Keep only the lines of the data below that contain "with", and copy them.

Saved data entries:
= Beginning of Section =

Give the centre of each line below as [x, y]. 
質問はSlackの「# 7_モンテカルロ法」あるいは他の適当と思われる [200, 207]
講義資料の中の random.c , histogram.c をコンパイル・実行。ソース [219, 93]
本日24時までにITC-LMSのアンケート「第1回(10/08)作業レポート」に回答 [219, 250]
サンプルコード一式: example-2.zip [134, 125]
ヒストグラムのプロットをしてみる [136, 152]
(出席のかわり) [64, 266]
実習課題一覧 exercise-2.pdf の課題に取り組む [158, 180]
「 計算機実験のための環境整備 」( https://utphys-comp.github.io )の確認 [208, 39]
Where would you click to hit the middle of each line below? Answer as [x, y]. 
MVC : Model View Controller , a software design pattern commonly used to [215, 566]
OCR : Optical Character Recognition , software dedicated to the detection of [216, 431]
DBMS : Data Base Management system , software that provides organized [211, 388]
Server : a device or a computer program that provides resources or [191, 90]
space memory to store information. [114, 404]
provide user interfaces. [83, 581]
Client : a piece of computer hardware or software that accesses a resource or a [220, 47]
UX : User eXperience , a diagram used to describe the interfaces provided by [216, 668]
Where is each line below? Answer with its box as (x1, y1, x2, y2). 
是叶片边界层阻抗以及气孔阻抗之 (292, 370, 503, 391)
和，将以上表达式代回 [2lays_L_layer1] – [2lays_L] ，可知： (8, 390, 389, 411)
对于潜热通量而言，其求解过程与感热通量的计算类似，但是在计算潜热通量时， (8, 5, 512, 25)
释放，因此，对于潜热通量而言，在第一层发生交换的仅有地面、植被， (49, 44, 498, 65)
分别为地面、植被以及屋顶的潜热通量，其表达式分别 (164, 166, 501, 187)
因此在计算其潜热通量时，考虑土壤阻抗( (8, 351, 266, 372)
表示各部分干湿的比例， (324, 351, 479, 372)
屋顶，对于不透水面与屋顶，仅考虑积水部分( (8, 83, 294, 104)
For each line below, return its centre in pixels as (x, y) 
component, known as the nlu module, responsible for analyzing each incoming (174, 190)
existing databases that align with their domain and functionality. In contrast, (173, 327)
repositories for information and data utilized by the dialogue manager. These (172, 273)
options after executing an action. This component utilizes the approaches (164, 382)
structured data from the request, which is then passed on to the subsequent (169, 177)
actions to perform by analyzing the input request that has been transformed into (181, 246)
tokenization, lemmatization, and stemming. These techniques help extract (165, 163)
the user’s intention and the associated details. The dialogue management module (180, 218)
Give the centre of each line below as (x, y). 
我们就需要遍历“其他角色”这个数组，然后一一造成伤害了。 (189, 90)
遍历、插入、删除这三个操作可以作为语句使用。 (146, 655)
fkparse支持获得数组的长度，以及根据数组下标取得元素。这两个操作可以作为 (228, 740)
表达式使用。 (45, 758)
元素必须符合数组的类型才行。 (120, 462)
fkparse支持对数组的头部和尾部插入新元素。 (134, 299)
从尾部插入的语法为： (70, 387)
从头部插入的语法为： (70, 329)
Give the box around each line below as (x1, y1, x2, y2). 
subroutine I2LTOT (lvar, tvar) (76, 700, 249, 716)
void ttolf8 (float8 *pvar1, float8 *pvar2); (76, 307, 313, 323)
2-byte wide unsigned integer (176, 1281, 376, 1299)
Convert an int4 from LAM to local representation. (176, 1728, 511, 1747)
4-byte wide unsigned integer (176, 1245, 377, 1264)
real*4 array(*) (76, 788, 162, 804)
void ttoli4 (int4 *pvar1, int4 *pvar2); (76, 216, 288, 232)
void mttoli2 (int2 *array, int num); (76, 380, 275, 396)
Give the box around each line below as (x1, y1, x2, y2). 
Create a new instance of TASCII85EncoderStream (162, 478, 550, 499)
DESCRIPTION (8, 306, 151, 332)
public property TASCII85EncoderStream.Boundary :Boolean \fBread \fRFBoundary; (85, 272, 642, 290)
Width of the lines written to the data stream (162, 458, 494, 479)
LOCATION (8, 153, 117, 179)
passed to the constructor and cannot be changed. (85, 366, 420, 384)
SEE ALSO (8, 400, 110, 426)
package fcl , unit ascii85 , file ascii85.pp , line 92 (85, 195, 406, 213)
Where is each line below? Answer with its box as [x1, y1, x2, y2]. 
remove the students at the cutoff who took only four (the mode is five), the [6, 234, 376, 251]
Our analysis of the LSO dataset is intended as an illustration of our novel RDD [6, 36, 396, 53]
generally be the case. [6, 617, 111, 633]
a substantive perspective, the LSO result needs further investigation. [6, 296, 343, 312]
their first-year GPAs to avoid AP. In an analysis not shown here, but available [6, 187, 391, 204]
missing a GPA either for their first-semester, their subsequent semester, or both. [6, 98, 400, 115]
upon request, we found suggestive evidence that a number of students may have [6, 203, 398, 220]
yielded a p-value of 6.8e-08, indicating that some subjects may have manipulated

= End of Section =

Output for this exercise =
Where is each line below? Answer with its box as (x1, y1, x2, y2). 
existing databases that align with their domain and functionality. In contrast, (173, 327)
Where is each line below? Answer with its box as [x1, y1, x2, y2]. 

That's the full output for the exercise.